Work order: I'd like the data beneath this line reproduced exactly, without any of its images.

Records provided:
Content starts

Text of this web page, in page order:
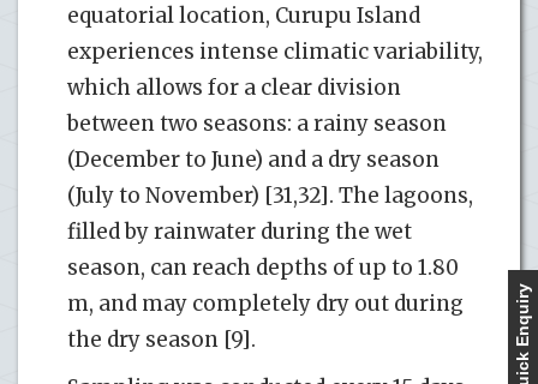
equatorial location, Curupu Island
experiences intense climatic variability,
which allows for a clear division
between two seasons: a rainy season
(December to June) and a dry season
(July to November) [31,32]. The lagoons,
filled by rainwater during the wet
season, can reach depths of up to 1.80
m, and may completely dry out during
the dry season [9].
Quick Enquiry
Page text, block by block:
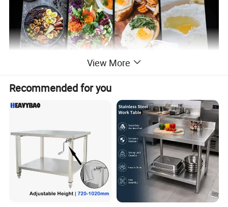
View More
Recommended for you
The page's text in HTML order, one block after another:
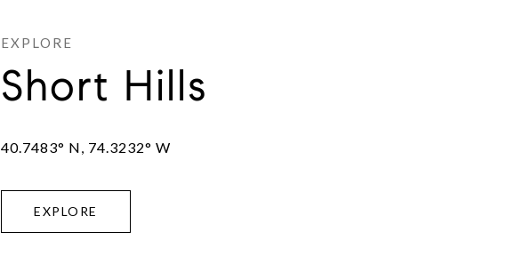
Short Hills
40.7483° N, 74.3232° W
EXPLORE
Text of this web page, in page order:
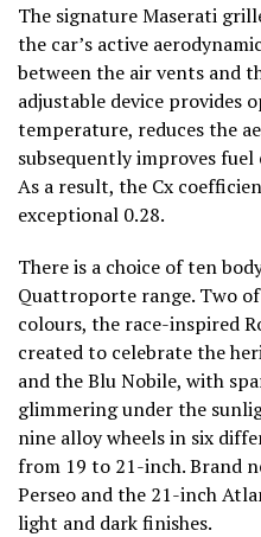
The signature Maserati
the car’s active
between the air vents and
adjustable device provides
temperature, reduces the
subsequently improves fuel
As a result, the Cx
exceptional 0.28.
There is a choice of ten
Quattroporte range. Two
colours, the race-inspired
created to celebrate the
and the Blu Nobile, with
glimmering under the
nine alloy wheels in six
from 19 to 21-inch. Brand
Perseo and the 21-inch
light and dark finishes.
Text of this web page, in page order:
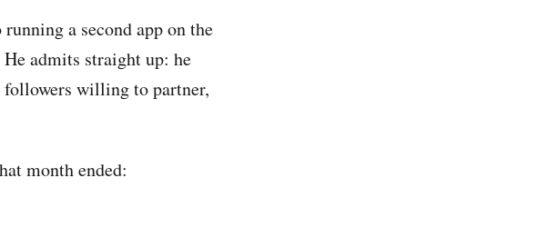
a second app on the
admits straight up: he
willing to partner,
month ended:
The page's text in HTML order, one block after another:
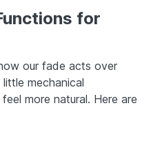
for
our fade acts over
mechanical
more natural. Here are
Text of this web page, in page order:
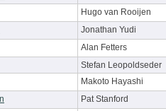
Hugo van Rooijen
Jonathan Yudi
Alan Fetters
Stefan Leopoldseder
Makoto Hayashi
Pat Stanford
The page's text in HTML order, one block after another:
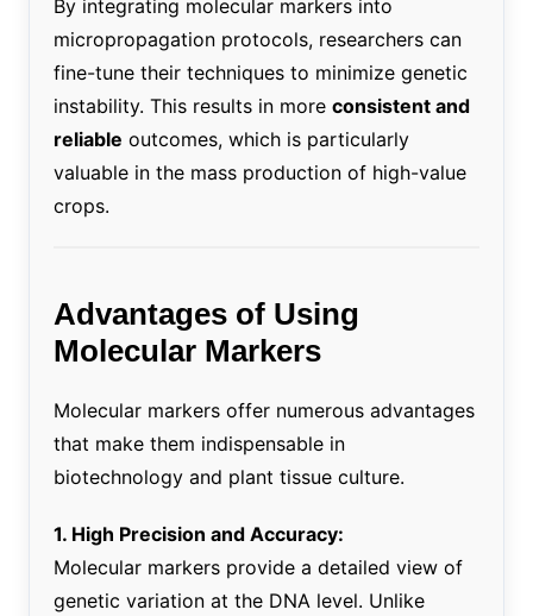
By integrating molecular markers into
micropropagation protocols, researchers can
fine-tune their techniques to minimize genetic
instability. This results in more consistent and
reliable outcomes, which is particularly
valuable in the mass production of high-value
crops.
Advantages of Using
Molecular Markers
Molecular markers offer numerous advantages
that make them indispensable in
biotechnology and plant tissue culture.
1. High Precision and Accuracy:
Molecular markers provide a detailed view of
genetic variation at the DNA level. Unlike
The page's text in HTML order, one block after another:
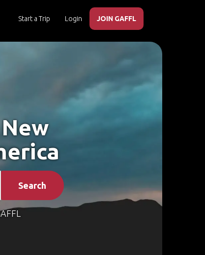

Content ends

Task result:
Text of this web page, in page order:
equatorial location, Curupu Island
experiences intense climatic variability,
which allows for a clear division
between two seasons: a rainy season
(December to June) and a dry season
(July to November) [31,32]. The lagoons,
filled by rainwater during the wet
season, can reach depths of up to 1.80
m, and may completely dry out during
the dry season [9].
Quick Enquiry
Page text, block by block:
View More
Recommended for you
The page's text in HTML order, one block after another:
Short Hills
40.7483° N, 74.3232° W
EXPLORE
Text of this web page, in page order:
The signature Maserati
the car’s active
between the air vents and
adjustable device provides
temperature, reduces the
subsequently improves fuel
As a result, the Cx
exceptional 0.28.
There is a choice of ten
Quattroporte range. Two
colours, the race-inspired
created to celebrate the
and the Blu Nobile, with
glimmering under the
nine alloy wheels in six
from 19 to 21-inch. Brand
Perseo and the 21-inch
light and dark finishes.
Text of this web page, in page order:
a second app on the
admits straight up: he
willing to partner,
month ended:
The page's text in HTML order, one block after another:
for
our fade acts over
mechanical
more natural. Here are
Text of this web page, in page order:
Hugo van Rooijen
Jonathan Yudi
Alan Fetters
Stefan Leopoldseder
Makoto Hayashi
Pat Stanford
The page's text in HTML order, one block after another:
By integrating molecular markers into
micropropagation protocols, researchers can
fine-tune their techniques to minimize genetic
instability. This results in more consistent and
reliable outcomes, which is particularly
valuable in the mass production of high-value
crops.
Advantages of Using
Molecular Markers
Molecular markers offer numerous advantages
that make them indispensable in
biotechnology and plant tissue culture.
1. High Precision and Accuracy:
Molecular markers provide a detailed view of
genetic variation at the DNA level. Unlike
The page's text in HTML order, one block after another:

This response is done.